Todo marchaba con normalidad hasta que un vuelo rutinario se transformó en una escena aterradora.

El domingo 31 de agosto, en el aeropuerto Palonegro de Bucaramanga, el vuelo 8579 de Avianca ya estaba listo para despegar. Los pasajeros ocupaban sus asientos y el despegue a Bogotá estaba pautado para la 1:52 p.m.

Un joven, vestido con gorra beige, pantalón gris y zapatos nuevos, se levantó de su asiento 24D. Su atuendo llamativo y su maleta aún con etiqueta encendieron las alarmas. Caminó hacia adelante mientras hablaba de forma alterada. Uno de los pasajeros lo describió como “psicosiado”, y el terror estalló en la cabina.

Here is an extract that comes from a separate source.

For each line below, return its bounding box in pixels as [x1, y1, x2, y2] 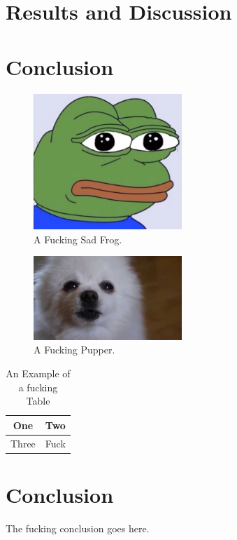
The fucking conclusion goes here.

“Les estoy dando la oportunidad”: una amenaza que congeló a todos

La frase del pasajero resonó en cada rincón del avión: “Esto yo lo hago por ustedes”. Fue el disparador del miedo colectivo. Gloria Díaz Martínez, exconcejal que también viajaba, compartió en redes que rápidamente activaron los protocolos de seguridad y evacuaron la aeronave.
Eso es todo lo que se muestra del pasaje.